Hücre altı yapıları içinde proteinler sürekli dönüm; bağlama ve ortakları8binding ile ilişkileri gücüne dayalı kesmeden. Başarılı bir şekilde fiziksel bir mesafe iletilebilmesi için güçlerini için protein-protein etkileşimleri, protein ciro sürdürmek ve onun bağlama ortak9güç iletimi yeterince yavaş olmalıdır anlam zinciri olmalı. Protein-protein etkileşimler genellikle, birkaç sigara-Kovalent bağlar protein etki alanları arasında oluşur iken, etkileşim kez farklı koşullarda10, altında ilişkisiz bir duruma geçiş yapabileceğini ilişkili bir devlet olarak kavramsallaştırma 11. verilen protein-protein etkileşimi için kuvvet etkisi üzerinde bir “ideal bond” olarak bilinen etkileşim, ömrünü, ömür boyu bir “slip bond” olarak bilinen etkileşimin azaltmak ya da etkileşim ömrünü artırmak Hayır olabilir mümkündür , bir “catch bond”10da bilinir. Böylece, protein yük ve biz kuvvet duyarlı dynamics bakın protein dinamikleri arasında karmaşık bir ilişki vardır.

Yük etkisi bond dynamics anlayış doğru son derece bilgilendirici deneyler bir dizi tek molekül düzeyde gerçekleştirilmiş. İzole protein veya proteinler ve manipülasyon teknikleri manyetik cımbız, Optik cımbız ve atomik kuvvet mikroskobu gibi parçaları kullanarak, bu çalışmalar için birkaç ilgili kuvvet duyarlı protein-protein etkileşimleri göstermiştir proteinler11,12. Transmembran proteinler hücre-matris ve hücre-hücre etkileşimleri, sırasıyla şekillendirme için önemli olan her iki integrinler13 ve kaderin14, yüklemek için dinamikleri değişiklik göstermiştir. Hücre içinde vinculin her iki talin15 ve α-catenin16 için bir kuvvet bağlı şekilde oluşturulmuştur ve aktin17vinculin fokal yapışıklıklar (FAs) ve adherens kavşaklar (AJs için çok önemli bir rol gösteren, bir catch Bono oluşabilir ) yük altında. Tek molekül çalışmaları belirli protein-protein etkileşimleri yalıtım için izin ve kesin sonuçlar, ama onlar hücresel ortamı karmaşıklığı için hesap yapmak.
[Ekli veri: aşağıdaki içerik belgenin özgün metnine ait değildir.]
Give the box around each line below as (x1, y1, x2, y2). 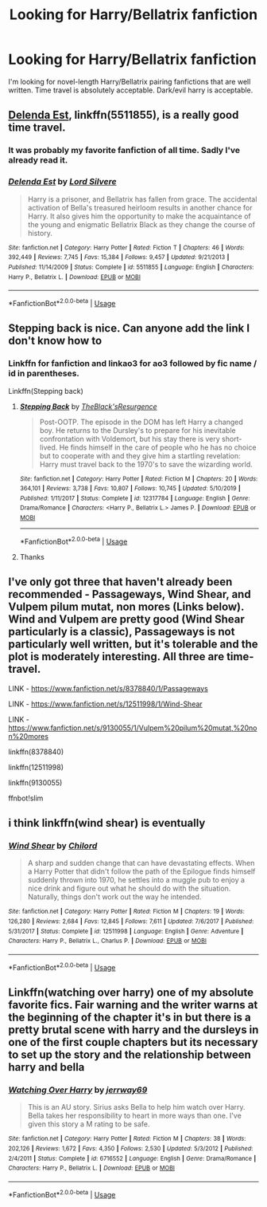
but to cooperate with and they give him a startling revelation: (39, 450, 241, 460)
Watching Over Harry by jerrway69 (8, 1084, 148, 1095)
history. (27, 228, 53, 238)
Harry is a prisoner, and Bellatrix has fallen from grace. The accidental (27, 194, 257, 204)
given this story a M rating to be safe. (27, 1119, 150, 1129)
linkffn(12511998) (8, 762, 64, 772)
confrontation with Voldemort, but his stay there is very (39, 434, 220, 443)
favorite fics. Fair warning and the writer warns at (8, 998, 258, 1012)
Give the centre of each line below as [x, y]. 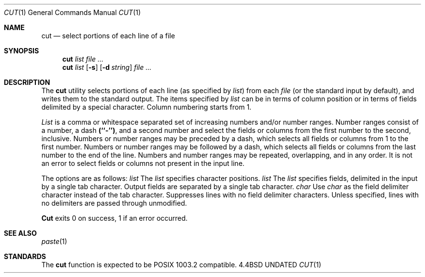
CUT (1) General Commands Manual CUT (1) [73, 12]
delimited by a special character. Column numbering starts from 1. [147, 107]
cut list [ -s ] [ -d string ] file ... [107, 67]
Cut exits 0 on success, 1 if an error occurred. [114, 218]
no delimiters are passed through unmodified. [114, 203]
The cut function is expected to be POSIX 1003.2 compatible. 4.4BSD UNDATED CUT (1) [181, 265]
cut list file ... [83, 59]
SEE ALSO [20, 233]
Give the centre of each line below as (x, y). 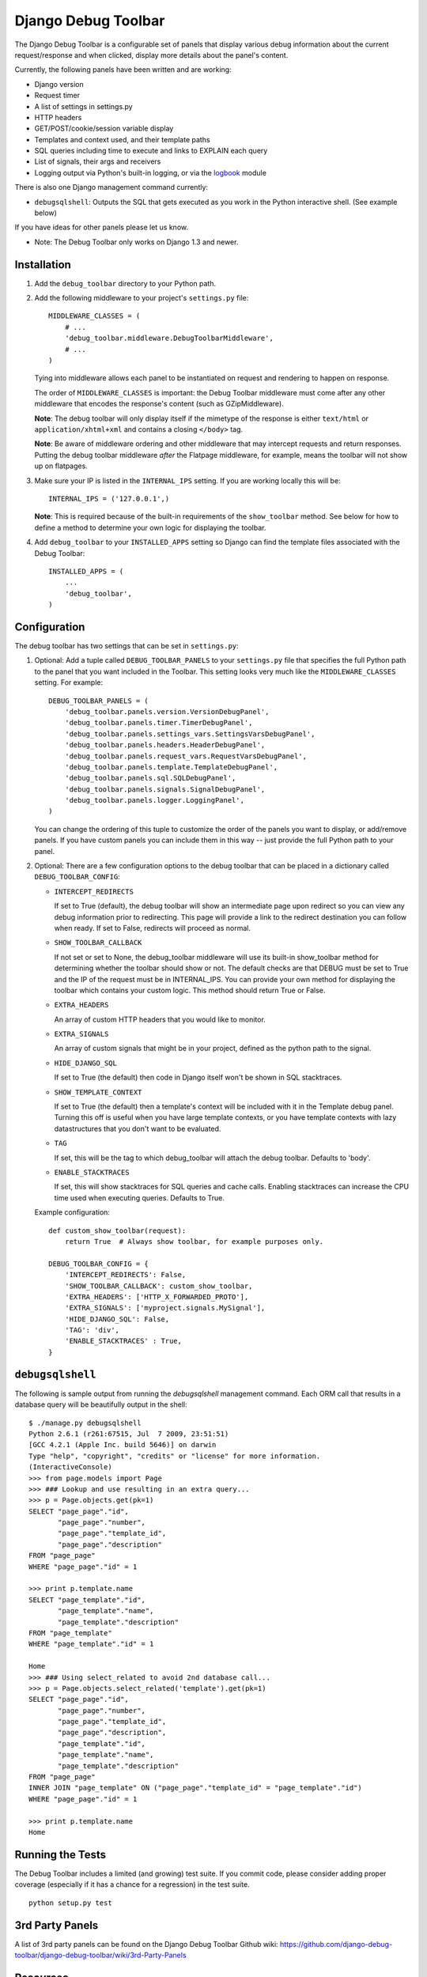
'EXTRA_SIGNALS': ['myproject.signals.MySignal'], (165, 1308)
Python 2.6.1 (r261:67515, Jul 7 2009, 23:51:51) (129, 1434)
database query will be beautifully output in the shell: (101, 1404)
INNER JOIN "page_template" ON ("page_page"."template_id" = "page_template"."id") (196, 1788)
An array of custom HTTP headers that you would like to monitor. (160, 1019)
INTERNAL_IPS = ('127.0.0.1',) (109, 499)
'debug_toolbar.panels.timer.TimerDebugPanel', (159, 723)
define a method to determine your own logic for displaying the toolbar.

Landmark deneyler FAs ve AJs, dahil olmak üzere birkaç hücre altı yapıları mechanosensitive vardır ve dahili olarak oluşturulan veya dışarıdan uygulanan yük18,19yanıt olarak geliştirilmiş derleme sergi gösterdi, 20,21,22. Ayrıca, çeşitli teorik modeller mechanosensitive derleme kuvvet duyarlı protein dynamics23,24,25tarafından tahrik tavsiye ettiler. Bu kuvvet duyarlı dinamikler canlı hücreler içinde incelemek için birkaç dolaylı yaklaşımlar atılmıştır. Sıkı bağlamak ve ilgili teknikleri protein dynamics hücreleri26,27,28,29ölçmek için nispeten basit bir yöntem sağlar. Ancak, protein yük ölçümü daha sınırlı olmuştur. Protein dynamics ve genel hücre contractility8,30,31azaltmak için kullanılan bir hücre iskeleti inhibitörü maruz olmayan hücrelerdeki karşılaştırmak için tipik bir yaklaşımdır. Kavramsal olarak, bu yüksek yük ve düşük yük durumu arasında bir fark var. Ancak, her iki devlet arasında protein hiçbir miktar yük yoktur ve engelleyici, böyle bir F-aktin Filaman boyunca anahtar bağlayıcı siteleri kaybı istenmeyen biyokimyasal etkileri olabilir. Başka bir yaklaşım, FAs için belirli toplam kuvvet efor moleküler yük yaklaşık ve SK32içinde tek bir protein dinamikleri ile ilişkiyi incelemek için çekiş kuvveti mikroskopisi kullanılarak FA tarafından substrat olarak ölçmek için olmuştur. Bu yaklaşım toplam kuvvet miktar için izin verirken, tatlı bilgi sağlamaz. FAs birçoğu yük33ayı 200’den fazla farklı proteinlerin oluşur. Böylece, bir SK toplam güç çıkışını potansiyel olarak ölçüm birden çok güç iletim yolları olasılığı gizler ve güvenilir bir şekilde yük ölçüsü belirli bir protein sağlamaz.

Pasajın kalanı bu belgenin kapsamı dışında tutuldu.